Entries taken from a collection
##############################
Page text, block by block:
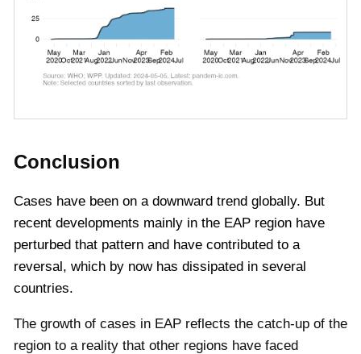
Conclusion
Cases have been on a downward trend globally. But
recent developments mainly in the EAP region have
perturbed that pattern and have contributed to a
reversal, which by now has dissipated in several
countries.
The growth of cases in EAP reflects the catch-up of the
region to a reality that other regions have faced
##############################
What is needed is every record above, returned exactly, with the pictures omitted.

Page text, block by block:
Conclusion
Cases have been on a downward trend globally. But
recent developments mainly in the EAP region have
perturbed that pattern and have contributed to a
reversal, which by now has dissipated in several
countries.
The growth of cases in EAP reflects the catch-up of the
region to a reality that other regions have faced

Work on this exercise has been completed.